Dr. Hershkovitz continued, "We have also made the decision to de-prioritize Allocetra’s development in COVID-19. Effective treatments for patients with mild-to-moderate disease have proven to be powerful tools that have reduced the need for therapies designed for those in severe or critical condition. In addition, the recent emergence of variants that may be associated with less severe disease and a more stringent regulatory environment have collectively led to a sharp increase in the volatility of this potential business segment. We thus will be focusing our resources on our sepsis and oncology programs. This is expected to extend our cash runway into Q3 2024 and leave us better positioned to execute on our stated clinical objectives."

Full Year 2021 Financial Results:

Research and development expenses were $12.8 million for the year ended December 31, 2021, as compared to $6.0 million for 2020. This increase was primarily attributable to increases in salaries, expenses for preclinical studies and R&D activities, clinical studies and consumption of materials and stock-based compensation to employees and consultants General and administrative expenses were $6.4 million for the year ended December 31, 2021, as compared to $ 3.7 million for 2020. This increase was primarily attributable to increases in stock-based compensation to employees and directors and insurance expenses Net loss for the year ended December 31, 2021 was $14.4 million, as compared to a net loss of $11.8 million for the year ended December 31, 2020.

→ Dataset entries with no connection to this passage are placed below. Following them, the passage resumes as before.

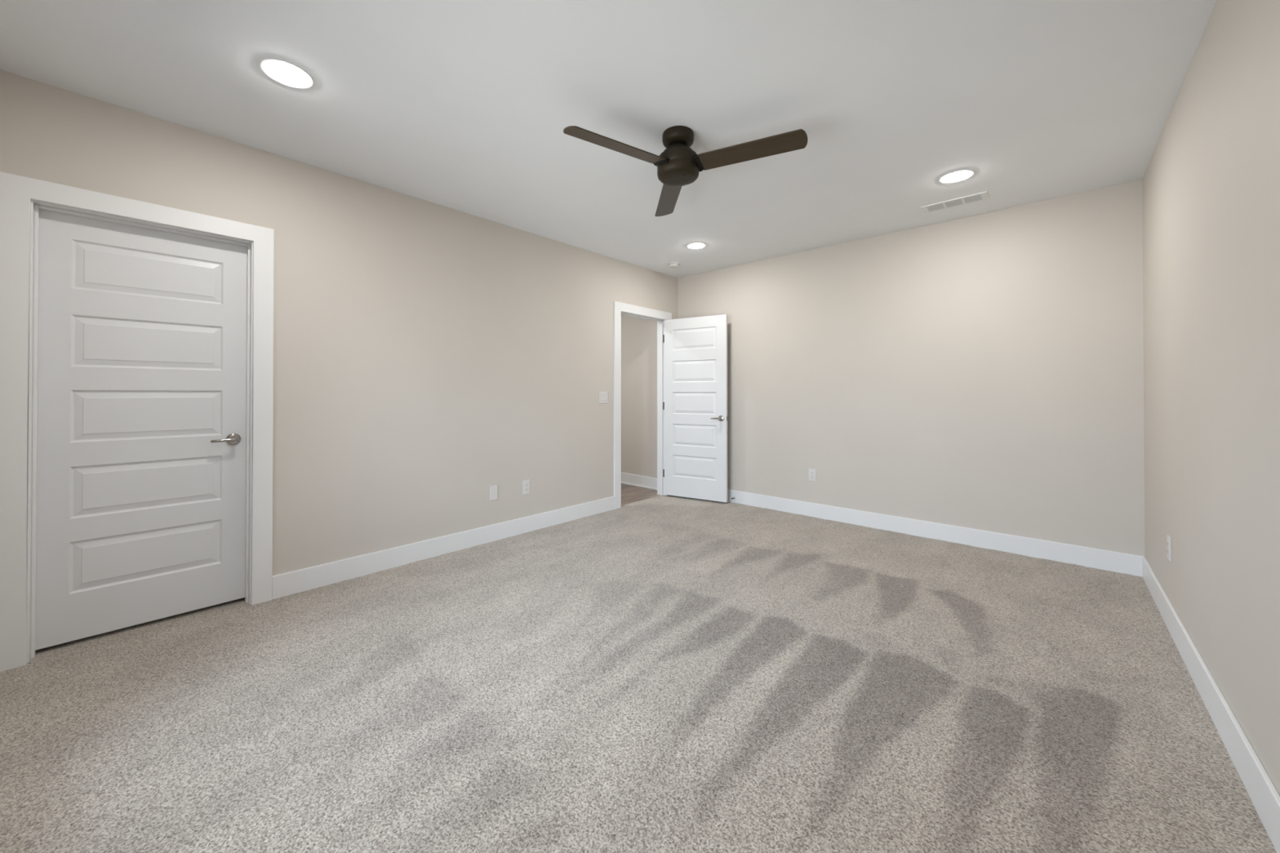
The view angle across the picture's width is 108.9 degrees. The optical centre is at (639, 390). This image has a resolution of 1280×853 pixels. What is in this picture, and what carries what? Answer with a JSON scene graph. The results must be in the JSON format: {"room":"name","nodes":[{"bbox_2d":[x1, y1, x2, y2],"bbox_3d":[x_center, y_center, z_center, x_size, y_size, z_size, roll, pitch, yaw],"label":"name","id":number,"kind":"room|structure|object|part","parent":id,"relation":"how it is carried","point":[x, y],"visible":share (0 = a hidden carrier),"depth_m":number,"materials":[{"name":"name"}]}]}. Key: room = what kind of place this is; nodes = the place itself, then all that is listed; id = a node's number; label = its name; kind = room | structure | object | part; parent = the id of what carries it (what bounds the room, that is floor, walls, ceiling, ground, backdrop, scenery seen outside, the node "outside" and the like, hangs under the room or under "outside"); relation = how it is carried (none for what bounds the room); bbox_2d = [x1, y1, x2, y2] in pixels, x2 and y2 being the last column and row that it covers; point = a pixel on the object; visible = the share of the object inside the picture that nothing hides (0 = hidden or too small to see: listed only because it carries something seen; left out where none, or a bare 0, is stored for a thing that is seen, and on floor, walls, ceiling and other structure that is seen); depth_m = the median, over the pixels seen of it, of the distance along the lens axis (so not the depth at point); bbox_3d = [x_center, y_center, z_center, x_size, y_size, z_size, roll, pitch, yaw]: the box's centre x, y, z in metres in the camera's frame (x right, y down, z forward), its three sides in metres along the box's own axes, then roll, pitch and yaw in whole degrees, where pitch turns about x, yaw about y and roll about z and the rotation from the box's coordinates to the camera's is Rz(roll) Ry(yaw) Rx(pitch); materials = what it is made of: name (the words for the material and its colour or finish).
{"room":"empty bedroom","nodes":[
{"label":"empty bedroom","id":0,"kind":"room"},
{"bbox_2d":[0,69,677,576],"bbox_3d":[-1.294,-0.066,3.800,0.116,2.683,5.136,0,-1,42],"label":"wall","id":1,"kind":"structure","parent":0,"point":[428,357],"depth_m":3.19,"materials":[{"name":"beige paint"}]},
{"bbox_2d":[0,171,274,671],"bbox_3d":[-2.555,0.142,2.403,0.152,2.207,0.966,0,-1,42],"label":"door frame","id":2,"kind":"structure","parent":1,"relation":"attached to","point":[21,197],"depth_m":2.11,"materials":[{"name":"white paint"}]},
{"bbox_2d":[35,208,247,650],"bbox_3d":[-2.561,0.178,2.408,0.098,2.072,0.762,0,-1,42],"label":"door","id":3,"kind":"structure","parent":1,"relation":"in","point":[142,359],"depth_m":2.37,"materials":[{"name":"white paint"}]},
{"bbox_3d":[-2.362,0.282,2.595,0.054,0.023,0.112,0,-1,42],"label":"lever","id":4,"kind":"part","parent":3,"relation":"part of","materials":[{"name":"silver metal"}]},
{"bbox_3d":[-2.355,0.283,2.649,0.010,0.067,0.067,0,-1,42],"label":"handle","id":5,"kind":"part","parent":3,"relation":"part of","materials":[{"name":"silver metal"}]},
{"bbox_2d":[271,496,614,599],"bbox_3d":[-0.854,1.187,4.182,0.014,0.152,3.965,0,-1,42],"label":"baseboard","id":6,"kind":"structure","parent":1,"relation":"attached to","point":[290,583],"depth_m":3.33,"materials":[{"name":"white paint"}]},
{"bbox_2d":[489,484,497,501],"bbox_3d":[-1.212,0.849,3.794,0.006,0.121,0.070,0,-1,42],"label":"blank wall plate","id":7,"kind":"object","parent":1,"relation":"attached to","point":[493,489],"visible":1,"depth_m":3.79,"materials":[{"name":"white plastic"}]},
{"bbox_2d":[522,480,529,494],"bbox_3d":[-1.001,0.852,4.026,0.008,0.121,0.074,0,-1,42],"label":"wall outlet","id":8,"kind":"object","parent":1,"relation":"attached to","point":[526,484],"visible":1,"depth_m":4.02,"materials":[{"name":"white plastic"}]},
{"bbox_2d":[524,483,528,491],"bbox_3d":[-0.999,0.852,4.025,0.003,0.068,0.034,0,-1,42],"label":"receptacle","id":9,"kind":"object","parent":8,"relation":"attached to","point":[526,484],"depth_m":4.02,"materials":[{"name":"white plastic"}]},
{"bbox_2d":[599,391,608,403],"bbox_3d":[-0.374,0.072,4.724,0.010,0.119,0.120,0,-1,42],"label":"light switch","id":10,"kind":"object","parent":1,"relation":"attached to","point":[603,396],"visible":1,"depth_m":4.72,"materials":[{"name":"white plastic"}]},
{"bbox_2d":[613,301,671,509],"bbox_3d":[0.004,0.161,5.236,0.152,2.207,0.972,0,-1,42],"label":"door frame","id":11,"kind":"structure","parent":1,"relation":"attached to","point":[620,308],"depth_m":4.90,"materials":[{"name":"white paint"}]},
{"bbox_2d":[662,314,728,502],"bbox_3d":[0.616,0.197,5.261,0.828,2.072,0.160,0,0,31],"label":"door","id":12,"kind":"structure","parent":1,"relation":"in","point":[695,406],"depth_m":5.22,"materials":[{"name":"white paint"}]},
{"bbox_3d":[0.897,0.309,5.065,0.067,0.067,0.010,0,0,31],"label":"handle","id":13,"kind":"part","parent":12,"relation":"part of","materials":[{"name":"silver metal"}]},
{"bbox_2d":[0,0,1217,278],"bbox_3d":[0.234,-1.476,2.507,4.131,0.120,5.252,0,-1,42],"label":"ceiling","id":14,"kind":"structure","parent":0,"point":[466,106],"depth_m":2.16,"materials":[{"name":"white paint"}]},
{"bbox_2d":[259,57,313,88],"bbox_3d":[-1.580,-1.413,2.050,0.193,0.013,0.193,0,-1,42],"label":"recessed light","id":15,"kind":"object","parent":14,"relation":"in","point":[283,72],"visible":1,"depth_m":2.03,"materials":[{"name":"white paint"}]},
{"bbox_2d":[666,262,679,267],"bbox_3d":[0.370,-1.380,5.045,0.138,0.040,0.138,0,-1,42],"label":"smoke detector","id":16,"kind":"object","parent":14,"relation":"attached to","point":[671,264],"visible":1,"depth_m":5.00,"materials":[{"name":"white plastic"}]},
{"bbox_2d":[563,125,807,216],"bbox_3d":[0.210,-1.290,2.423,1.169,0.254,1.160,0,-1,42],"label":"ceiling fan","id":17,"kind":"object","parent":14,"relation":"hanging from","point":[678,166],"visible":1,"depth_m":2.42,"materials":[{"name":"black metal"}]},
{"bbox_3d":[-0.125,-1.233,2.304,0.544,0.006,0.129,0,13,-34],"label":"fan blade","id":18,"kind":"part","parent":17,"relation":"part of","materials":[{"name":"brown wood"}]},
{"bbox_3d":[0.183,-1.229,2.932,0.129,0.006,0.544,-13,1,-4],"label":"fan blade","id":19,"kind":"part","parent":17,"relation":"part of","materials":[{"name":"brown wood"}]},
{"bbox_3d":[0.574,-1.233,2.351,0.544,0.006,0.129,0,-14,26],"label":"fan blade","id":20,"kind":"part","parent":17,"relation":"part of","materials":[{"name":"brown wood"}]},
{"bbox_2d":[686,242,706,248],"bbox_3d":[0.546,-1.397,4.432,0.193,0.013,0.193,0,-1,42],"label":"recessed light","id":21,"kind":"object","parent":14,"relation":"in","point":[694,245],"visible":1,"depth_m":4.41,"materials":[{"name":"white paint"}]},
{"bbox_2d":[920,191,989,213],"bbox_3d":[2.360,-1.407,3.433,0.409,0.008,0.165,0,-1,42],"label":"ceiling vent","id":22,"kind":"object","parent":14,"relation":"in","point":[982,196],"visible":1,"depth_m":3.42,"materials":[{"name":"white metal"}]},
{"bbox_3d":[2.272,-1.407,3.512,0.102,0.005,0.121,0,-1,42],"label":"louver panel","id":23,"kind":"part","parent":22,"relation":"part of","materials":[{"name":"white metal"}]},
{"bbox_3d":[2.358,-1.408,3.434,0.102,0.005,0.121,0,-1,42],"label":"louver panel","id":24,"kind":"part","parent":22,"relation":"part of","materials":[{"name":"white metal"}]},
{"bbox_3d":[2.444,-1.408,3.357,0.102,0.005,0.121,0,-1,42],"label":"louver panel","id":25,"kind":"part","parent":22,"relation":"part of","materials":[{"name":"white metal"}]},
{"bbox_2d":[938,168,974,183],"bbox_3d":[2.088,-1.407,3.019,0.193,0.013,0.193,0,-1,42],"label":"recessed light","id":26,"kind":"object","parent":14,"relation":"in","point":[958,175],"visible":1,"depth_m":3.00,"materials":[{"name":"white paint"}]},
{"bbox_2d":[0,484,1276,852],"bbox_3d":[-0.422,1.264,3.005,5.566,0.053,5.133,0,-1,42],"label":"floor","id":27,"kind":"structure","parent":0,"point":[662,673],"depth_m":1.76,"materials":[{"name":"beige carpet"}]},
{"bbox_2d":[621,315,657,478],"bbox_3d":[-0.985,-0.056,5.387,1.551,2.683,2.507,0,-1,42],"label":"wall","id":28,"kind":"structure","parent":0,"point":[638,335],"depth_m":6.05,"materials":[{"name":"beige paint"}]},
{"bbox_2d":[621,472,657,490],"bbox_3d":[-0.188,1.193,6.173,1.435,0.148,0.028,0,-1,42],"label":"baseboard","id":29,"kind":"structure","parent":28,"relation":"attached to","point":[644,482],"depth_m":6.01,"materials":[{"name":"white paint"}]},
{"bbox_2d":[677,179,1145,556],"bbox_3d":[1.955,-0.062,4.403,4.131,2.683,0.116,0,-1,42],"label":"wall","id":30,"kind":"structure","parent":0,"point":[984,371],"depth_m":3.74,"materials":[{"name":"beige paint"}]},
{"bbox_2d":[808,468,816,481],"bbox_3d":[1.709,0.838,4.537,0.074,0.121,0.008,0,-1,42],"label":"wall outlet","id":31,"kind":"object","parent":30,"relation":"attached to","point":[812,473],"visible":1,"depth_m":4.53,"materials":[{"name":"white plastic"}]},
{"bbox_2d":[810,471,813,478],"bbox_3d":[1.707,0.838,4.535,0.034,0.068,0.003,0,-1,42],"label":"receptacle","id":32,"kind":"object","parent":31,"relation":"attached to","point":[811,473],"depth_m":4.53,"materials":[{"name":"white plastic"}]},
{"bbox_2d":[727,488,1144,577],"bbox_3d":[1.917,1.188,4.342,3.885,0.152,0.014,0,-1,42],"label":"baseboard","id":33,"kind":"structure","parent":30,"relation":"attached to","point":[1102,559],"depth_m":3.71,"materials":[{"name":"white paint"}]},
{"bbox_2d":[1142,0,1279,795],"bbox_3d":[1.685,-0.084,1.109,0.116,2.683,5.136,0,-1,42],"label":"wall","id":34,"kind":"structure","parent":0,"point":[1211,180],"depth_m":1.62,"materials":[{"name":"beige paint"}]},
{"bbox_2d":[1167,534,1171,561],"bbox_3d":[2.766,0.824,2.392,0.008,0.121,0.074,0,-1,42],"label":"wall outlet","id":35,"kind":"object","parent":34,"relation":"attached to","point":[1169,539],"visible":1,"depth_m":2.37,"materials":[{"name":"white plastic"}]},
{"bbox_2d":[1167,541,1168,555],"bbox_3d":[2.764,0.824,2.393,0.003,0.068,0.034,0,-1,42],"label":"receptacle","id":36,"kind":"object","parent":35,"relation":"attached to","point":[1167,541],"depth_m":2.39,"materials":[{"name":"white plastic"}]},
{"bbox_2d":[1142,556,1279,852],"bbox_3d":[1.671,1.167,1.182,0.014,0.152,5.006,0,-1,42],"label":"baseboard","id":37,"kind":"structure","parent":34,"relation":"attached to","point":[1265,798],"depth_m":1.57,"materials":[{"name":"white paint"}]}
]}

As of December 31, 2021, Enlivex had cash, cash equivalents, short term deposits , and marketable securities of $84.1 million.

ABOUT ALLOCETRA

Allocetra is being developed as a universal, off-the-shelf cell therapy designed to reprogram macrophages into their homeostatic state. Diseases such as solid cancers, sepsis, and many others reprogram macrophages out of their homeostatic state. These non-homeostatic macrophages contribute significantly to the severity of the respective diseases. By restoring macrophage homeostasis, Allocetra has the potential to provide a novel immunotherapeutic mechanism of action for life-threatening clinical indications that are defined as "unmet medical needs", as a stand-alone therapy or in combination with leading therapeutic agents.